#### Directions for this task
Return the entire listing, character for character.

#### Data to process
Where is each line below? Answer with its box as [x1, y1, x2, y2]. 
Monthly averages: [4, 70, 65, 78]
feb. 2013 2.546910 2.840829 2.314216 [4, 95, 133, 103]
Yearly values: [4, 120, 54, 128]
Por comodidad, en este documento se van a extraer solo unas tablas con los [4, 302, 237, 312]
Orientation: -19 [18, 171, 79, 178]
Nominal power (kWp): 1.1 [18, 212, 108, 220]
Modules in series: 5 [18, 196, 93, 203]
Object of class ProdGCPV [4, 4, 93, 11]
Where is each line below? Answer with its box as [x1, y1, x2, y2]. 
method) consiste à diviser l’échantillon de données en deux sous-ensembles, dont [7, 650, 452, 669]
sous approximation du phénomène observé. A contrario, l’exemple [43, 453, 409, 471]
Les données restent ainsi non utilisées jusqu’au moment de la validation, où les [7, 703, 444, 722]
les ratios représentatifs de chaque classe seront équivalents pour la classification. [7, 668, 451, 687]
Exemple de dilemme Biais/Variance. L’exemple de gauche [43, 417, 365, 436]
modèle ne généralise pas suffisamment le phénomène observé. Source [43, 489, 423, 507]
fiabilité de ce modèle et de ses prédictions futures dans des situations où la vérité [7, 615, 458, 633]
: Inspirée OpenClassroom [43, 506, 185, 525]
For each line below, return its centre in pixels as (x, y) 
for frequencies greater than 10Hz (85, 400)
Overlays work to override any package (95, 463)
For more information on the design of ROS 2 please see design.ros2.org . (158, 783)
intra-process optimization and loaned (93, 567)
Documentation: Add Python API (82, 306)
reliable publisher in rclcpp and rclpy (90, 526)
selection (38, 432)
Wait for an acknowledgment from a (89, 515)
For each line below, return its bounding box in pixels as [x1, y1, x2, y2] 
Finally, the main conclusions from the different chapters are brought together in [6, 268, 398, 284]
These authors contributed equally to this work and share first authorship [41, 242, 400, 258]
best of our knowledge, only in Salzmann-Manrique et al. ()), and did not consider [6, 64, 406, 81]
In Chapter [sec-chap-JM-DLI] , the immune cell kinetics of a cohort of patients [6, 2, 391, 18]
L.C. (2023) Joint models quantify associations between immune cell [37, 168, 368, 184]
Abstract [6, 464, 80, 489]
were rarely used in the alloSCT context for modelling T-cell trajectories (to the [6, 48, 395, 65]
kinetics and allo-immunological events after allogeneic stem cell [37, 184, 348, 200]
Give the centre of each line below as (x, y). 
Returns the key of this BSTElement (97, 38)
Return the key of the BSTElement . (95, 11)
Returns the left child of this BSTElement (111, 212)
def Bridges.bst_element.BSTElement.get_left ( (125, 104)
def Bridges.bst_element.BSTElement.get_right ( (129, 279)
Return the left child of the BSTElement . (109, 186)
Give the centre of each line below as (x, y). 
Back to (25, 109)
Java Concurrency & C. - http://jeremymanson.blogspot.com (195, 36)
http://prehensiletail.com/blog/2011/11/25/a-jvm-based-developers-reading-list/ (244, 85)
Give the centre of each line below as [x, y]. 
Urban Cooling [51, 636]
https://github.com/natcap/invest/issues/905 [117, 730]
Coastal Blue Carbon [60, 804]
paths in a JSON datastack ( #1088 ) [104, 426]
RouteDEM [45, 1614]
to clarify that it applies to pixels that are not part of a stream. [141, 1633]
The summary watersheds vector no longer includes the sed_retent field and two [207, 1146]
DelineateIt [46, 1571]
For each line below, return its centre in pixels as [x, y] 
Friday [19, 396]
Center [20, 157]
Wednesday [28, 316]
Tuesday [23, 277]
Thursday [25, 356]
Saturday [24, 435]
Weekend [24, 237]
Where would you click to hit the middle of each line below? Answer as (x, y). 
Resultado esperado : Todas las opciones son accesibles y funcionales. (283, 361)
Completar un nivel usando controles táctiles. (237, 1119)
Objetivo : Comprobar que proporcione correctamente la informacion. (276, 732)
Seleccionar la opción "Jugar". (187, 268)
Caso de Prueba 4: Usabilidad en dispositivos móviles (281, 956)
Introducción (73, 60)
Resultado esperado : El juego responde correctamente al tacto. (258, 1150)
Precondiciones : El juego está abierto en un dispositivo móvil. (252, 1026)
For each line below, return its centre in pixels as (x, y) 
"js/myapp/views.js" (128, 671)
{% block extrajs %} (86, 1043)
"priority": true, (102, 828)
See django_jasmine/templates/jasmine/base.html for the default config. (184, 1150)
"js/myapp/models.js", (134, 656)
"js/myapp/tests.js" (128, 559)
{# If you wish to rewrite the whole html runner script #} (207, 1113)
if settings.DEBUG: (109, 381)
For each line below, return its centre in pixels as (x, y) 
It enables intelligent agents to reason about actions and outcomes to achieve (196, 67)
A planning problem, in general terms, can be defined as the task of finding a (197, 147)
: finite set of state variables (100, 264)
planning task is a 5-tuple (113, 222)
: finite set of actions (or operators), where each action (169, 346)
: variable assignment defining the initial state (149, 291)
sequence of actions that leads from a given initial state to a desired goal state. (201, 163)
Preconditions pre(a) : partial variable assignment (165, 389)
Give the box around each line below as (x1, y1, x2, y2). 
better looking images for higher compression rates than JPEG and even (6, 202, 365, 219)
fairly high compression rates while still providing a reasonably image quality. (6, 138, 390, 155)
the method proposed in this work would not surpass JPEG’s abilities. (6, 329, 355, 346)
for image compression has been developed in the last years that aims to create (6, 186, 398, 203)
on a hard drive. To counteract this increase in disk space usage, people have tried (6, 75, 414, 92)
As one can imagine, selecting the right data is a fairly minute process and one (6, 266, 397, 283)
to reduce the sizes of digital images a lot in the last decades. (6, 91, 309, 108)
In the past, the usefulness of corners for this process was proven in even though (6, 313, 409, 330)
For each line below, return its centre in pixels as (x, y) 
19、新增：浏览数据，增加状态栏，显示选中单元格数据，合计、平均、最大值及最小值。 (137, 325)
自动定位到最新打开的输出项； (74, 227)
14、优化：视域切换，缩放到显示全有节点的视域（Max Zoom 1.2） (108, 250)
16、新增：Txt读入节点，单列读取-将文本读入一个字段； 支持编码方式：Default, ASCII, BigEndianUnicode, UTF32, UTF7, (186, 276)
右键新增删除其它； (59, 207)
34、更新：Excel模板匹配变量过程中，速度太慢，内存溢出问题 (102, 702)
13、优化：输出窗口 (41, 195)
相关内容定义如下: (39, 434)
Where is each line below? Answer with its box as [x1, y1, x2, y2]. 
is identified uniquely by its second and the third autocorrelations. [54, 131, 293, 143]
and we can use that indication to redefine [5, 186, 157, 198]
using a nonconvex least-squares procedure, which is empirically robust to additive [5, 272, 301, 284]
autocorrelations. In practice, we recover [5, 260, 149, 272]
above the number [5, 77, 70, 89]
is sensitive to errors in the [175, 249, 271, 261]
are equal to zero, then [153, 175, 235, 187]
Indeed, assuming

#### Written response
Where is each line below? Answer with its box as [x1, y1, x2, y2]. 
Monthly averages: [4, 70, 65, 78]
feb. 2013 2.546910 2.840829 2.314216 [4, 95, 133, 103]
Yearly values: [4, 120, 54, 128]
Por comodidad, en este documento se van a extraer solo unas tablas con los [4, 302, 237, 312]
Orientation: -19 [18, 171, 79, 178]
Nominal power (kWp): 1.1 [18, 212, 108, 220]
Modules in series: 5 [18, 196, 93, 203]
Object of class ProdGCPV [4, 4, 93, 11]
Where is each line below? Answer with its box as [x1, y1, x2, y2]. 
method) consiste à diviser l’échantillon de données en deux sous-ensembles, dont [7, 650, 452, 669]
sous approximation du phénomène observé. A contrario, l’exemple [43, 453, 409, 471]
Les données restent ainsi non utilisées jusqu’au moment de la validation, où les [7, 703, 444, 722]
les ratios représentatifs de chaque classe seront équivalents pour la classification. [7, 668, 451, 687]
Exemple de dilemme Biais/Variance. L’exemple de gauche [43, 417, 365, 436]
modèle ne généralise pas suffisamment le phénomène observé. Source [43, 489, 423, 507]
fiabilité de ce modèle et de ses prédictions futures dans des situations où la vérité [7, 615, 458, 633]
: Inspirée OpenClassroom [43, 506, 185, 525]
For each line below, return its centre in pixels as (x, y) 
for frequencies greater than 10Hz (85, 400)
Overlays work to override any package (95, 463)
For more information on the design of ROS 2 please see design.ros2.org . (158, 783)
intra-process optimization and loaned (93, 567)
Documentation: Add Python API (82, 306)
reliable publisher in rclcpp and rclpy (90, 526)
selection (38, 432)
Wait for an acknowledgment from a (89, 515)
For each line below, return its bounding box in pixels as [x1, y1, x2, y2] 
Finally, the main conclusions from the different chapters are brought together in [6, 268, 398, 284]
These authors contributed equally to this work and share first authorship [41, 242, 400, 258]
best of our knowledge, only in Salzmann-Manrique et al. ()), and did not consider [6, 64, 406, 81]
In Chapter [sec-chap-JM-DLI] , the immune cell kinetics of a cohort of patients [6, 2, 391, 18]
L.C. (2023) Joint models quantify associations between immune cell [37, 168, 368, 184]
Abstract [6, 464, 80, 489]
were rarely used in the alloSCT context for modelling T-cell trajectories (to the [6, 48, 395, 65]
kinetics and allo-immunological events after allogeneic stem cell [37, 184, 348, 200]
Give the centre of each line below as (x, y). 
Returns the key of this BSTElement (97, 38)
Return the key of the BSTElement . (95, 11)
Returns the left child of this BSTElement (111, 212)
def Bridges.bst_element.BSTElement.get_left ( (125, 104)
def Bridges.bst_element.BSTElement.get_right ( (129, 279)
Return the left child of the BSTElement . (109, 186)
Give the centre of each line below as (x, y). 
Back to (25, 109)
Java Concurrency & C. - http://jeremymanson.blogspot.com (195, 36)
http://prehensiletail.com/blog/2011/11/25/a-jvm-based-developers-reading-list/ (244, 85)
Give the centre of each line below as [x, y]. 
Urban Cooling [51, 636]
https://github.com/natcap/invest/issues/905 [117, 730]
Coastal Blue Carbon [60, 804]
paths in a JSON datastack ( #1088 ) [104, 426]
RouteDEM [45, 1614]
to clarify that it applies to pixels that are not part of a stream. [141, 1633]
The summary watersheds vector no longer includes the sed_retent field and two [207, 1146]
DelineateIt [46, 1571]
For each line below, return its centre in pixels as [x, y] 
Friday [19, 396]
Center [20, 157]
Wednesday [28, 316]
Tuesday [23, 277]
Thursday [25, 356]
Saturday [24, 435]
Weekend [24, 237]
Where would you click to hit the middle of each line below? Answer as (x, y). 
Resultado esperado : Todas las opciones son accesibles y funcionales. (283, 361)
Completar un nivel usando controles táctiles. (237, 1119)
Objetivo : Comprobar que proporcione correctamente la informacion. (276, 732)
Seleccionar la opción "Jugar". (187, 268)
Caso de Prueba 4: Usabilidad en dispositivos móviles (281, 956)
Introducción (73, 60)
Resultado esperado : El juego responde correctamente al tacto. (258, 1150)
Precondiciones : El juego está abierto en un dispositivo móvil. (252, 1026)
For each line below, return its centre in pixels as (x, y) 
"js/myapp/views.js" (128, 671)
{% block extrajs %} (86, 1043)
"priority": true, (102, 828)
See django_jasmine/templates/jasmine/base.html for the default config. (184, 1150)
"js/myapp/models.js", (134, 656)
"js/myapp/tests.js" (128, 559)
{# If you wish to rewrite the whole html runner script #} (207, 1113)
if settings.DEBUG: (109, 381)
For each line below, return its centre in pixels as (x, y) 
It enables intelligent agents to reason about actions and outcomes to achieve (196, 67)
A planning problem, in general terms, can be defined as the task of finding a (197, 147)
: finite set of state variables (100, 264)
planning task is a 5-tuple (113, 222)
: finite set of actions (or operators), where each action (169, 346)
: variable assignment defining the initial state (149, 291)
sequence of actions that leads from a given initial state to a desired goal state. (201, 163)
Preconditions pre(a) : partial variable assignment (165, 389)
Give the box around each line below as (x1, y1, x2, y2). 
better looking images for higher compression rates than JPEG and even (6, 202, 365, 219)
fairly high compression rates while still providing a reasonably image quality. (6, 138, 390, 155)
the method proposed in this work would not surpass JPEG’s abilities. (6, 329, 355, 346)
for image compression has been developed in the last years that aims to create (6, 186, 398, 203)
on a hard drive. To counteract this increase in disk space usage, people have tried (6, 75, 414, 92)
As one can imagine, selecting the right data is a fairly minute process and one (6, 266, 397, 283)
to reduce the sizes of digital images a lot in the last decades. (6, 91, 309, 108)
In the past, the usefulness of corners for this process was proven in even though (6, 313, 409, 330)
For each line below, return its centre in pixels as (x, y) 
19、新增：浏览数据，增加状态栏，显示选中单元格数据，合计、平均、最大值及最小值。 (137, 325)
自动定位到最新打开的输出项； (74, 227)
14、优化：视域切换，缩放到显示全有节点的视域（Max Zoom 1.2） (108, 250)
16、新增：Txt读入节点，单列读取-将文本读入一个字段； 支持编码方式：Default, ASCII, BigEndianUnicode, UTF32, UTF7, (186, 276)
右键新增删除其它； (59, 207)
34、更新：Excel模板匹配变量过程中，速度太慢，内存溢出问题 (102, 702)
13、优化：输出窗口 (41, 195)
相关内容定义如下: (39, 434)
Where is each line below? Answer with its box as [x1, y1, x2, y2]. 
is identified uniquely by its second and the third autocorrelations. [54, 131, 293, 143]
and we can use that indication to redefine [5, 186, 157, 198]
using a nonconvex least-squares procedure, which is empirically robust to additive [5, 272, 301, 284]
autocorrelations. In practice, we recover [5, 260, 149, 272]
above the number [5, 77, 70, 89]
is sensitive to errors in the [175, 249, 271, 261]
are equal to zero, then [153, 175, 235, 187]
Indeed, assuming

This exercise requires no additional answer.